[Items from a dataset]
Start of Block

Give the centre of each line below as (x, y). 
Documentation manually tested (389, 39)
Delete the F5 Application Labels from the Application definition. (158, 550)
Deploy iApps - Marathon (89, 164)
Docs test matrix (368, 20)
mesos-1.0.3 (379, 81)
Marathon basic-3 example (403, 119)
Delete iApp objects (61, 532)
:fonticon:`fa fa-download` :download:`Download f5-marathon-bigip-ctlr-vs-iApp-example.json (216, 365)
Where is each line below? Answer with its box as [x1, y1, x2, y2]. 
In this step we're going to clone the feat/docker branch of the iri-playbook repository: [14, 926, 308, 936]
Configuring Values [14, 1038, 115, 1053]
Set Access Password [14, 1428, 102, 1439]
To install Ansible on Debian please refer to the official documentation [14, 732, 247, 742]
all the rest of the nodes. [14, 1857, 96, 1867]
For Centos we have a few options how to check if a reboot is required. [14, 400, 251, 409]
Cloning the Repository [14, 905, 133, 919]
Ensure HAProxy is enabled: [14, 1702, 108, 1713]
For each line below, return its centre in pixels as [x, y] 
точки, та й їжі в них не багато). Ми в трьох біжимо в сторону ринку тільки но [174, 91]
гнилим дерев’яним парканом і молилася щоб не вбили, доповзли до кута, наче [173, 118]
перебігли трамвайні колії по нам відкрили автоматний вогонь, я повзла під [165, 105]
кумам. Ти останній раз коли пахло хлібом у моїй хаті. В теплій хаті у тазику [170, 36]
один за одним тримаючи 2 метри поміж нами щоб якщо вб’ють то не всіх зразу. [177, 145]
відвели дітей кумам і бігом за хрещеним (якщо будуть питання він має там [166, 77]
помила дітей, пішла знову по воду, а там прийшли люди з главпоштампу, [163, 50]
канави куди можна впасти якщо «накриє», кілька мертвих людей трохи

End of Block

## Work required:
Say the number of lines above that include "centre", and only that.

## Task response:
2